Your task
With pictures left out, retype the lines from the start of the records through the one that contains "high-level intelligence are".

Data to process
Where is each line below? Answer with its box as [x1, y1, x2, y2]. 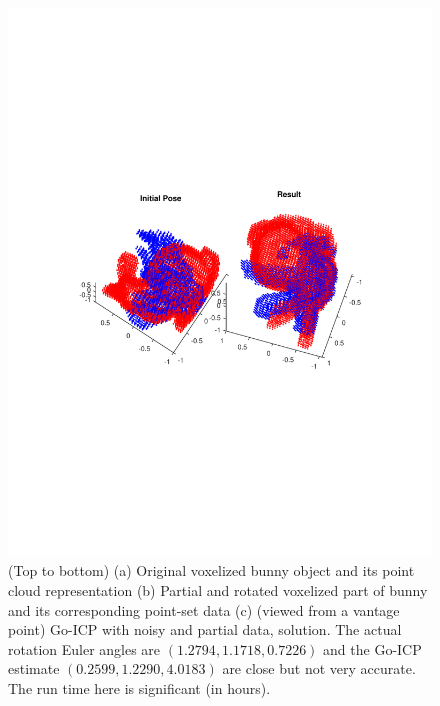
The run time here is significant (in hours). [8, 678, 271, 699]
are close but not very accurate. [222, 658, 416, 679]
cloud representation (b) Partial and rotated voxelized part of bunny [8, 580, 428, 601]
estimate [8, 658, 60, 679]
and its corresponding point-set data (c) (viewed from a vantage [8, 599, 400, 620]
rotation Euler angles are [8, 638, 161, 659]
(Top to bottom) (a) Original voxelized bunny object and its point [8, 560, 415, 581]
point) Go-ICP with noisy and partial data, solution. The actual [8, 619, 402, 640]
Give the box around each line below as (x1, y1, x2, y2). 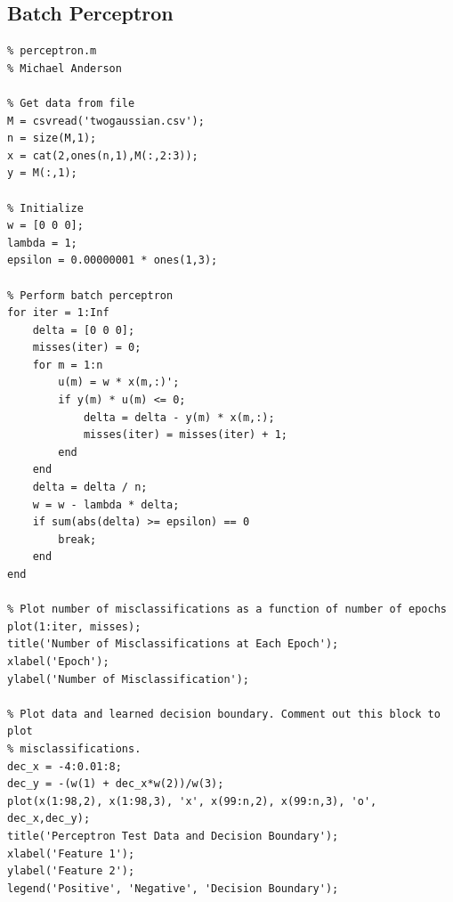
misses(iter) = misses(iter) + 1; (83, 428, 287, 442)
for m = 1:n (32, 358, 103, 371)
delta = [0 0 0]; (32, 323, 135, 337)
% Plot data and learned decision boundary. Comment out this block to (7, 707, 441, 720)
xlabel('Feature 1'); (7, 847, 135, 860)
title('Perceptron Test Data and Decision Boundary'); (7, 829, 339, 842)
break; (58, 532, 97, 546)
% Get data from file (7, 96, 135, 110)
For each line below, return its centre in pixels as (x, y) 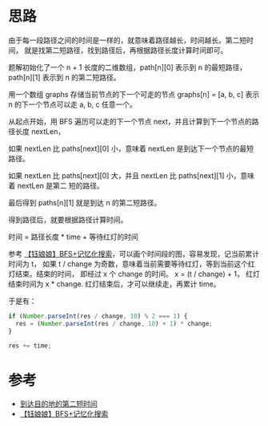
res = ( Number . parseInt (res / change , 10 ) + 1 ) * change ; (114, 323)
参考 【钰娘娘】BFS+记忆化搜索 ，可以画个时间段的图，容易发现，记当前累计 (134, 254)
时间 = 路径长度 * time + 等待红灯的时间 (73, 237)
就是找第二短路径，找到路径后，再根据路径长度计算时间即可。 (126, 50)
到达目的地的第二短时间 (58, 404)
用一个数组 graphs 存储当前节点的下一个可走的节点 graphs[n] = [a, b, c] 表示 (134, 94)
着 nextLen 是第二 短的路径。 (56, 185)
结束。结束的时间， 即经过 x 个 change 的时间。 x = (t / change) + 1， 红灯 (137, 274)
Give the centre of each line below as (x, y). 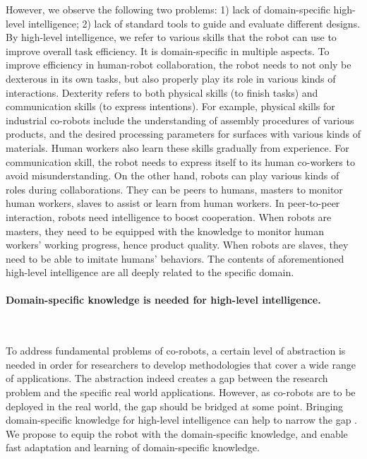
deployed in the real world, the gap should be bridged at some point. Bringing (175, 406)
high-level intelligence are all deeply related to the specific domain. (150, 272)
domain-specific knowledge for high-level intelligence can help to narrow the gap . (181, 420)
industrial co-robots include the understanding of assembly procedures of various (180, 120)
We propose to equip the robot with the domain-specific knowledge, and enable (177, 433)
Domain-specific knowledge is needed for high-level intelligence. (163, 300)
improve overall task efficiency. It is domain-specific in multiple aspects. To (168, 50)
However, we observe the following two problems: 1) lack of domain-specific (168, 9)
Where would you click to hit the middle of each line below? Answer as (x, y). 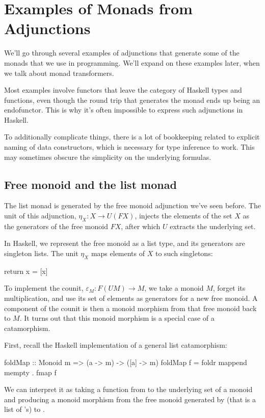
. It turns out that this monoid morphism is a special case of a (117, 318)
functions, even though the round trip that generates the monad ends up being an (132, 100)
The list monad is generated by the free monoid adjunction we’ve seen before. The (132, 205)
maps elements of (118, 253)
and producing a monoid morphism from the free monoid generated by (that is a (130, 399)
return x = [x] (26, 271)
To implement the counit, (44, 288)
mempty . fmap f (30, 372)
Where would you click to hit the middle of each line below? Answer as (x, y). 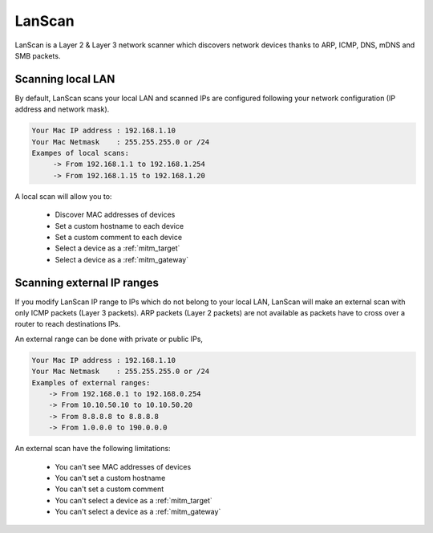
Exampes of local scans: (81, 153)
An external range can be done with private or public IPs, (109, 339)
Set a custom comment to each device (119, 237)
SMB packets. (38, 55)
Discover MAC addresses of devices (115, 215)
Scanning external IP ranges (87, 282)
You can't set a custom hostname (110, 478)
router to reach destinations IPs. (68, 324)
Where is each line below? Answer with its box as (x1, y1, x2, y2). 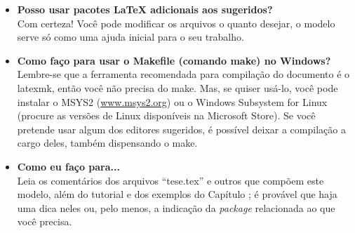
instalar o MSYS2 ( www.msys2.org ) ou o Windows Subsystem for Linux (17, 94, 328, 109)
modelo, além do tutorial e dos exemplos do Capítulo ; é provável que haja (17, 187, 337, 201)
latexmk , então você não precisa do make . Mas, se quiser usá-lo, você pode (17, 80, 338, 95)
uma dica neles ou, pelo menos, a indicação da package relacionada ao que (17, 200, 335, 215)
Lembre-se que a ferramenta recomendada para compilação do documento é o (17, 67, 350, 81)
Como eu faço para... (17, 159, 120, 173)
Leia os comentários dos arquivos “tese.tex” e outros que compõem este (17, 173, 324, 187)
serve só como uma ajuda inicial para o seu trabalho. (17, 29, 244, 44)
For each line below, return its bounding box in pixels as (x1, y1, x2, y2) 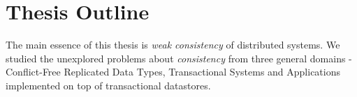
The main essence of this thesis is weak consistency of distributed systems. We (6, 37, 340, 52)
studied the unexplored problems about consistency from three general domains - (6, 51, 352, 65)
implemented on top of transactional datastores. (6, 78, 211, 92)
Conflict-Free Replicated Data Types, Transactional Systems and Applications (6, 64, 340, 79)
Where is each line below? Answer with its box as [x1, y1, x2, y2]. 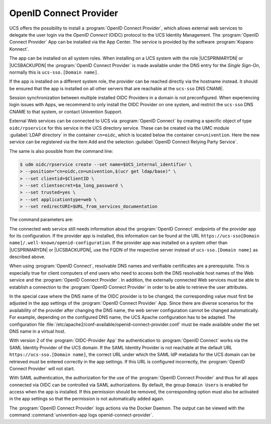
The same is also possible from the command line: [9, 148, 113, 154]
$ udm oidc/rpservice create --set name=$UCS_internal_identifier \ [20, 161, 192, 167]
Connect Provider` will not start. [9, 365, 75, 371]
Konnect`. [9, 46, 30, 52]
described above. [9, 254, 46, 260]
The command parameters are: [9, 217, 74, 223]
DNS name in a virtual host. [9, 328, 66, 334]
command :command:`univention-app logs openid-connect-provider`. [9, 412, 154, 418]
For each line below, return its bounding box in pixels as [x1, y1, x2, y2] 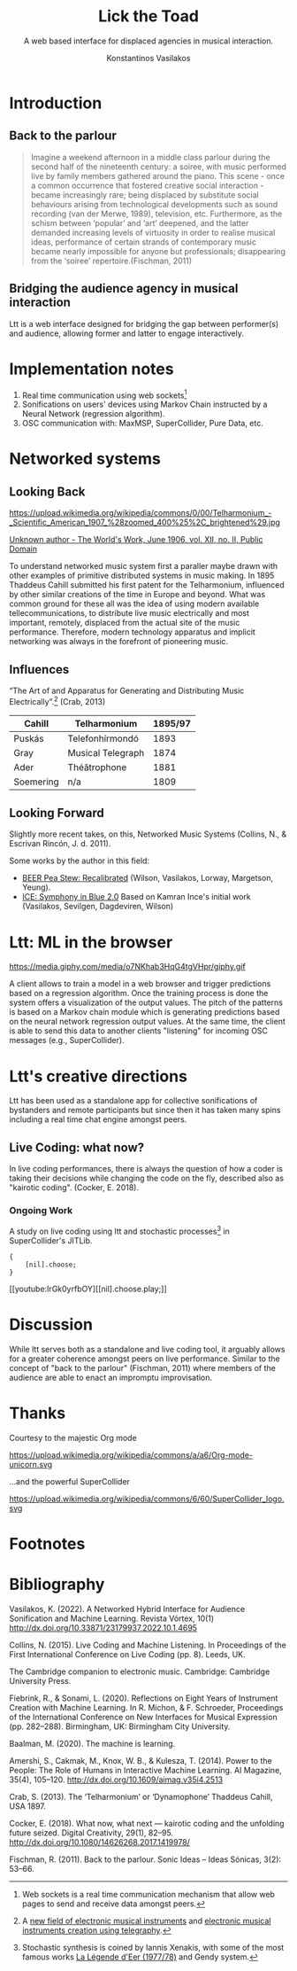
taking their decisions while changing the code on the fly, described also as [9, 1172, 285, 1184]
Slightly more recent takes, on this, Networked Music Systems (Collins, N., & [9, 829, 287, 839]
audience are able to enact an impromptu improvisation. [9, 1372, 213, 1383]
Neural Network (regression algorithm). [21, 409, 165, 419]
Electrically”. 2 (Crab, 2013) [9, 694, 106, 706]
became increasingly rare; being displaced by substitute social [30, 189, 259, 200]
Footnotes [9, 1534, 86, 1554]
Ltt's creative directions [9, 1066, 188, 1087]
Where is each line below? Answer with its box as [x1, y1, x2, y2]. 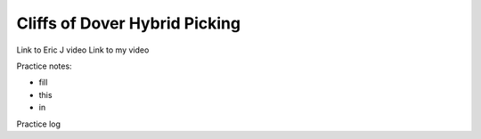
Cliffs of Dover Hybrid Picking [16, 13, 240, 33]
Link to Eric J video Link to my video [16, 45, 150, 55]
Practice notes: [16, 61, 72, 71]
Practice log [16, 119, 61, 129]
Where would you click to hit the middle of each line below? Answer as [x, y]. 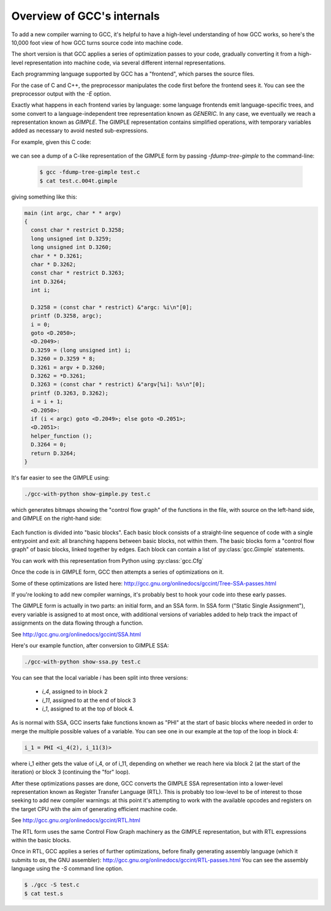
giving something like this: [44, 197]
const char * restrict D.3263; [78, 273]
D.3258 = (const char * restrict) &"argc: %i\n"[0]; [112, 307]
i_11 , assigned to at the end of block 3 [89, 700]
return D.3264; [54, 453]
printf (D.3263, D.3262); [70, 393]
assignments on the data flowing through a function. [77, 623]
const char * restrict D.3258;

Solution for this task
Where is each line below? Answer with its box as [x1, y1, x2, y2]. 
The run time here is significant (in hours). [8, 678, 271, 699]
are close but not very accurate. [222, 658, 416, 679]
cloud representation (b) Partial and rotated voxelized part of bunny [8, 580, 428, 601]
estimate [8, 658, 60, 679]
and its corresponding point-set data (c) (viewed from a vantage [8, 599, 400, 620]
rotation Euler angles are [8, 638, 161, 659]
(Top to bottom) (a) Original voxelized bunny object and its point [8, 560, 415, 581]
point) Go-ICP with noisy and partial data, solution. The actual [8, 619, 402, 640]
Give the box around each line below as (x1, y1, x2, y2). 
misses(iter) = misses(iter) + 1; (83, 428, 287, 442)
for m = 1:n (32, 358, 103, 371)
delta = [0 0 0]; (32, 323, 135, 337)
% Plot data and learned decision boundary. Comment out this block to (7, 707, 441, 720)
xlabel('Feature 1'); (7, 847, 135, 860)
title('Perceptron Test Data and Decision Boundary'); (7, 829, 339, 842)
break; (58, 532, 97, 546)
% Get data from file (7, 96, 135, 110)
For each line below, return its centre in pixels as (x, y) 
res = ( Number . parseInt (res / change , 10 ) + 1 ) * change ; (114, 323)
参考 【钰娘娘】BFS+记忆化搜索 ，可以画个时间段的图，容易发现，记当前累计 (134, 254)
时间 = 路径长度 * time + 等待红灯的时间 (73, 237)
就是找第二短路径，找到路径后，再根据路径长度计算时间即可。 (126, 50)
到达目的地的第二短时间 (58, 404)
用一个数组 graphs 存储当前节点的下一个可走的节点 graphs[n] = [a, b, c] 表示 (134, 94)
着 nextLen 是第二 短的路径。 (56, 185)
结束。结束的时间， 即经过 x 个 change 的时间。 x = (t / change) + 1， 红灯 (137, 274)
Give the centre of each line below as (x, y). 
deployed in the real world, the gap should be bridged at some point. Bringing (175, 406)
high-level intelligence are all deeply related to the specific domain. (150, 272)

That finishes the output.